Book to movie adaptations are different though - I will often have strong feelings about those. Not the actual fact that a particular book (specifically, one I've enjoyed) is being adapted, I think that's cool and look forward to seeing how the writers and directors have realised the whole, brought it to life, whatever. Unfortunately some books have been truly executed - and I don't mean that they've been brought to life as the author would have wished.  Take The Horse Whisperer. Yes, I read it. Yes I enjoyed it, despite and also maybe because of it bordering on pap. I could tell at once that it had been written with the movie tie-in in mind (it came as no surprise to learn that Nicholas Evans was a screenwriter) and so was quite looking forward to the film. I mean, horses, a sexy love story, complex relationships, a few deaths ... what more could I ask for?

First sigh of trouble; casting Robert Redford as Tom Booker. Oh dear oh dear. One, too too old. Two, not believable, too pretty (even if old), and three, no way he's gonna get killed off, right? Right. And Kirsten Scott Thomas? Wrong wrong wrong ... The more I read about the film (whilst in production, then reviews) I swore I would not go see it, I would keep the images and truth of the story in my mind and intact thank you very much. The whole point of The Horse Whisperer is that there is this love story, the love triangle, the complex relationships and angst and pain between mother and daughter and horse ... All resolved by a surprise death/sacrifice which whilst tragic was also cathartic, healing, with a happy ending and new life.

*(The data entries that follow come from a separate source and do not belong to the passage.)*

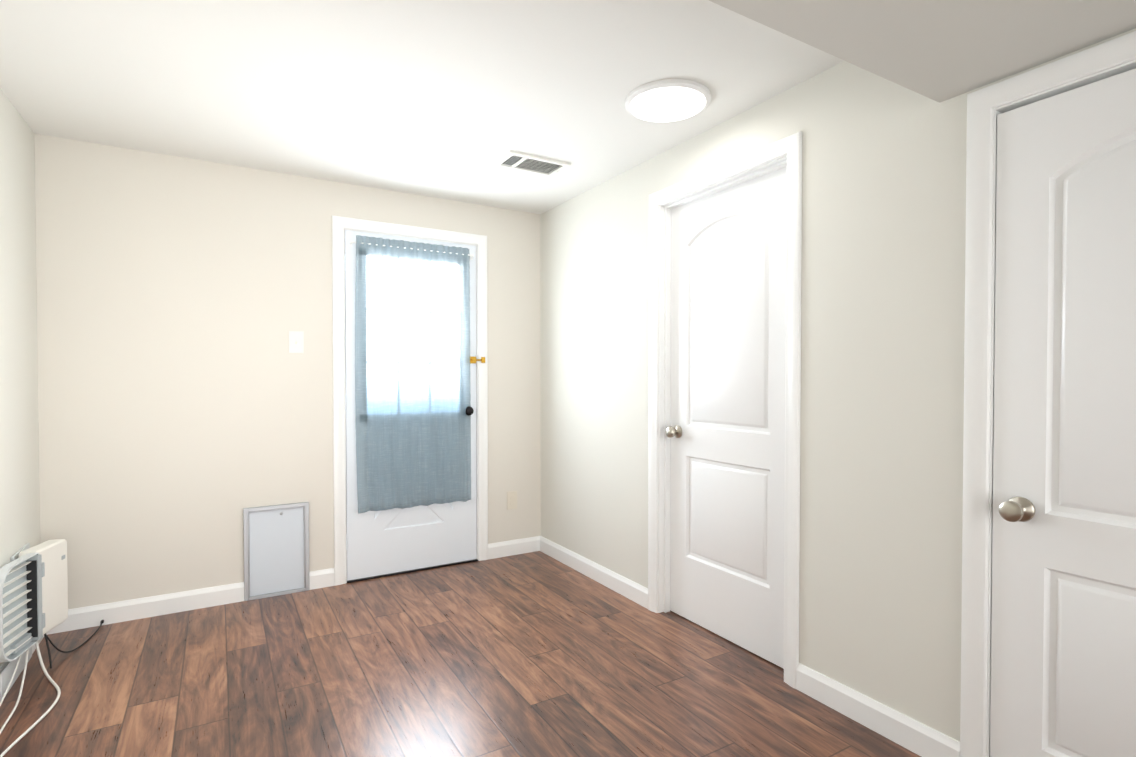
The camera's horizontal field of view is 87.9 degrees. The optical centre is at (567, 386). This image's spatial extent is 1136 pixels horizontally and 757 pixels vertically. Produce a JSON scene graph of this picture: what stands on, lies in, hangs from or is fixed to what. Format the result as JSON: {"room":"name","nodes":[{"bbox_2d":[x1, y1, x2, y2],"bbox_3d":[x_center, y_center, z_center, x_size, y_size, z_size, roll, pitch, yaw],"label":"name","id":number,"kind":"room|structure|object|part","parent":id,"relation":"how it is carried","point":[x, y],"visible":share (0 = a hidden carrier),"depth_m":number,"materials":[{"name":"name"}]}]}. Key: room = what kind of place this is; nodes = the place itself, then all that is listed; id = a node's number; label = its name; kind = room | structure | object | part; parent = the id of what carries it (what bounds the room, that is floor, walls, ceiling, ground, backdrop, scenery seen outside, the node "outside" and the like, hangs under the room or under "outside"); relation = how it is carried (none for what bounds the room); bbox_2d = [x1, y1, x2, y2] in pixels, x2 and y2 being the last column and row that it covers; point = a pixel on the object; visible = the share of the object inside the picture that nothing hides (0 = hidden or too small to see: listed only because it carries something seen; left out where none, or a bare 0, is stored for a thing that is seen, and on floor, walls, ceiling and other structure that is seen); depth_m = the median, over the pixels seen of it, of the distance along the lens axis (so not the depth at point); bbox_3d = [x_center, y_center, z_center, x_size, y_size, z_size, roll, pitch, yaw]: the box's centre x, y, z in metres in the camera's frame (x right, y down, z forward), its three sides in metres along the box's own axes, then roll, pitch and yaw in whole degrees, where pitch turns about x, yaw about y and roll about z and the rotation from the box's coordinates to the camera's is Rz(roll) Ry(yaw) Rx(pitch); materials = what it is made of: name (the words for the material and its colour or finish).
{"room":"entryway","nodes":[
{"label":"entryway","id":0,"kind":"room"},
{"bbox_2d":[0,88,39,668],"bbox_3d":[-1.127,0.031,0.439,0.115,2.230,5.240,-1,1,-31],"label":"wall","id":1,"kind":"structure","parent":0,"point":[19,480],"depth_m":2.36,"materials":[{"name":"paint"}]},
{"bbox_2d":[0,635,43,673],"bbox_3d":[-1.071,1.098,0.489,0.014,0.095,5.010,-1,1,-31],"label":"baseboard","id":2,"kind":"structure","parent":1,"relation":"attached to","point":[6,663],"depth_m":2.45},
{"bbox_2d":[0,539,103,756],"bbox_3d":[-1.795,0.885,1.909,0.224,0.475,1.796,-1,1,-31],"label":"heater","id":3,"kind":"object","parent":1,"relation":"attached to","point":[33,595],"visible":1,"depth_m":2.25,"materials":[{"name":"white plastic"}]},
{"bbox_3d":[-2.127,0.884,2.267,0.019,0.465,0.430,-1,1,-31],"label":"plate","id":4,"kind":"part","parent":3,"relation":"part of","materials":[{"name":"white metal"}]},
{"bbox_2d":[34,133,540,608],"bbox_3d":[-1.300,-0.015,3.317,2.530,2.230,0.115,-1,1,-31],"label":"wall","id":5,"kind":"structure","parent":0,"point":[185,403],"depth_m":2.93,"materials":[{"name":"paint"}]},
{"bbox_2d":[46,582,243,634],"bbox_3d":[-2.012,1.060,2.835,0.795,0.095,0.014,-1,1,-31],"label":"baseboard","id":6,"kind":"structure","parent":5,"relation":"attached to","point":[116,612],"depth_m":2.83,"materials":[{"name":"white wood"}]},
{"bbox_2d":[243,502,309,600],"bbox_3d":[-1.536,0.864,3.112,0.310,0.478,0.020,-1,1,-31],"label":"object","id":7,"kind":"object","parent":5,"relation":"attached to","point":[276,550],"depth_m":3.11,"materials":[{"name":"metal"}]},
{"bbox_2d":[289,331,303,352],"bbox_3d":[-1.450,-0.237,3.145,0.072,0.116,0.021,-1,1,-31],"label":"switch plate","id":8,"kind":"object","parent":5,"relation":"attached to","point":[296,341],"visible":1,"depth_m":3.15,"materials":[{"name":"white plastic"}]},
{"bbox_2d":[309,568,334,589],"bbox_3d":[-1.349,1.054,3.229,0.128,0.095,0.014,-1,1,-31],"label":"baseboard","id":9,"kind":"structure","parent":5,"relation":"attached to","point":[322,578],"depth_m":3.22,"materials":[{"name":"white wood"}]},
{"bbox_2d":[332,215,487,585],"bbox_3d":[-0.930,0.077,3.529,0.914,2.039,0.132,-1,1,-31],"label":"door frame","id":10,"kind":"structure","parent":5,"relation":"attached to","point":[340,224],"depth_m":3.33,"materials":[{"name":"white wood"}]},
{"bbox_2d":[344,230,476,580],"bbox_3d":[-0.920,0.104,3.501,0.784,1.966,0.056,-1,1,-31],"label":"back door","id":11,"kind":"structure","parent":5,"relation":"in","point":[389,541],"depth_m":3.45,"materials":[{"name":"white wood"}]},
{"bbox_3d":[-1.241,0.090,3.287,0.012,1.650,0.011,-1,1,-31],"label":"back door hinges","id":12,"kind":"part","parent":11,"relation":"part of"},
{"bbox_2d":[350,241,473,259],"bbox_3d":[-0.898,-0.800,3.461,0.726,0.032,0.035,-1,1,-31],"label":"curtain rod","id":13,"kind":"object","parent":11,"relation":"attached to","point":[470,255],"visible":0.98,"depth_m":3.44,"materials":[{"name":"white metal"}]},
{"bbox_2d":[355,235,470,513],"bbox_3d":[-0.888,-0.071,3.444,0.686,1.547,0.050,-1,1,-31],"label":"door curtain","id":14,"kind":"object","parent":13,"relation":"hanging from","point":[412,378],"visible":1,"depth_m":3.44,"materials":[{"name":"fabric"}]},
{"bbox_2d":[466,406,473,415],"bbox_3d":[-0.615,0.150,3.627,0.062,0.062,0.064,-1,1,-31],"label":"door knob","id":15,"kind":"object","parent":11,"relation":"attached to","point":[469,410],"depth_m":3.60,"materials":[{"name":"brown metal"}]},
{"bbox_2d":[470,356,484,362],"bbox_3d":[-0.575,-0.166,3.664,0.120,0.042,0.034,-1,1,-31],"label":"bolt","id":16,"kind":"object","parent":11,"relation":"attached to","point":[474,359],"visible":0.69,"depth_m":3.66,"materials":[{"name":"gold metal"}]},
{"bbox_2d":[347,559,477,582],"bbox_3d":[-0.917,1.092,3.523,0.780,0.009,0.072,-1,1,-31],"label":"sill","id":17,"kind":"structure","parent":5,"relation":"attached to","point":[403,572],"depth_m":3.48,"materials":[{"name":"brown metal"}]},
{"bbox_2d":[507,491,516,509],"bbox_3d":[-0.362,0.737,3.816,0.072,0.116,0.007,-1,1,-31],"label":"electrical outlet plate","id":18,"kind":"object","parent":5,"relation":"attached to","point":[511,499],"visible":1,"depth_m":3.81,"materials":[{"name":"beige plastic"}]},
{"bbox_2d":[488,536,539,558],"bbox_3d":[-0.344,1.044,3.827,0.383,0.095,0.014,-1,1,-31],"label":"baseboard","id":19,"kind":"structure","parent":5,"relation":"attached to","point":[513,547],"depth_m":3.82,"materials":[{"name":"white wood"}]},
{"bbox_2d":[0,0,843,213],"bbox_3d":[0.010,-1.135,1.096,2.760,0.080,5.240,-1,1,-31],"label":"ceiling","id":20,"kind":"structure","parent":0,"point":[454,100],"depth_m":2.13,"materials":[{"name":"paint"}]},
{"bbox_2d":[493,150,569,176],"bbox_3d":[-0.184,-1.115,2.968,0.335,0.018,0.205,-1,1,-31],"label":"ceiling vent","id":21,"kind":"object","parent":20,"relation":"in","point":[527,163],"visible":1,"depth_m":2.96,"materials":[{"name":"white metal"}]},
{"bbox_2d":[625,79,710,121],"bbox_3d":[0.387,-1.096,2.293,0.330,0.035,0.330,-1,1,-31],"label":"recessed light","id":22,"kind":"object","parent":20,"relation":"in","point":[667,100],"visible":1,"depth_m":2.23,"materials":[{"name":"white plastic"}]},
{"bbox_2d":[0,551,920,756],"bbox_3d":[0.010,1.175,1.133,2.760,0.080,5.240,-1,1,-31],"label":"floor","id":23,"kind":"structure","parent":0,"point":[536,654],"depth_m":2.23,"materials":[{"name":"laminate"}]},
{"bbox_2d":[540,28,1135,741],"bbox_3d":[1.146,0.009,1.790,0.115,2.230,5.240,-1,1,-31],"label":"wall","id":24,"kind":"structure","parent":0,"point":[882,368],"depth_m":2.01,"materials":[{"name":"paint"}]},
{"bbox_2d":[540,536,647,608],"bbox_3d":[0.107,1.051,3.429,0.014,0.095,1.159,-1,1,-31],"label":"baseboard","id":25,"kind":"structure","parent":24,"relation":"attached to","point":[637,593],"depth_m":3.32,"materials":[{"name":"white wood"}]},
{"bbox_2d":[648,131,801,688],"bbox_3d":[0.675,0.087,2.569,0.132,2.049,0.874,-1,1,-31],"label":"door frame","id":26,"kind":"structure","parent":24,"relation":"attached to","point":[790,146],"depth_m":2.27,"materials":[{"name":"white wood"}]},
{"bbox_2d":[670,167,786,668],"bbox_3d":[0.701,0.119,2.585,0.035,1.973,0.734,-1,1,-31],"label":"door","id":27,"kind":"structure","parent":24,"relation":"in","point":[728,373],"depth_m":2.55,"materials":[{"name":"white wood"}]},
{"bbox_2d":[665,425,681,437],"bbox_3d":[0.502,0.217,2.823,0.064,0.062,0.062,-1,1,-31],"label":"door knob","id":28,"kind":"object","parent":27,"relation":"attached to","point":[675,431],"depth_m":2.81,"materials":[{"name":"silver metal"}]},
{"bbox_2d":[796,663,959,756],"bbox_3d":[0.992,1.075,1.941,0.014,0.095,0.557,-1,1,-31],"label":"baseboard","id":29,"kind":"structure","parent":24,"relation":"attached to","point":[910,734],"depth_m":1.91,"materials":[{"name":"white wood"}]},
{"bbox_2d":[960,31,1135,756],"bbox_3d":[1.405,0.155,1.341,0.132,1.954,0.872,-1,1,-31],"label":"door frame","id":30,"kind":"structure","parent":24,"relation":"attached to","point":[983,103],"depth_m":1.64,"materials":[{"name":"white wood"}]},
{"bbox_2d":[990,68,1135,756],"bbox_3d":[1.381,0.191,1.327,0.035,1.865,0.732,-1,1,-31],"label":"door","id":31,"kind":"structure","parent":24,"relation":"in","point":[1063,651],"depth_m":1.49,"materials":[{"name":"white wood"}]},
{"bbox_2d":[999,497,1034,521],"bbox_3d":[1.184,0.328,1.561,0.066,0.066,0.066,-1,1,-31],"label":"door knob","id":32,"kind":"object","parent":31,"relation":"attached to","point":[1016,509],"depth_m":1.55,"materials":[{"name":"silver metal"}]},
{"bbox_2d":[709,0,1135,102],"bbox_3d":[0.651,-0.945,0.020,2.530,0.265,2.500,-1,1,-31],"label":"ceiling","id":33,"kind":"structure","parent":0,"point":[939,51],"depth_m":1.38,"materials":[{"name":"paint"}]}
]}

But it was royally screwed up, right? The whole horse whispering thing and rehabilitation of Pilgrim was reduced to mere periphery (in spite of the fantastic opening accident scene); the triangle between Annie, Tom and Robert just wasn't explored; the character of Grace was paper-thin and I for one was totally lacking in sympathy; and then the ending. How could they do that? Just a wimpy goodbye scene, then KST driving away with a tear trickling down ... Very very disappointing and pointless, to boot.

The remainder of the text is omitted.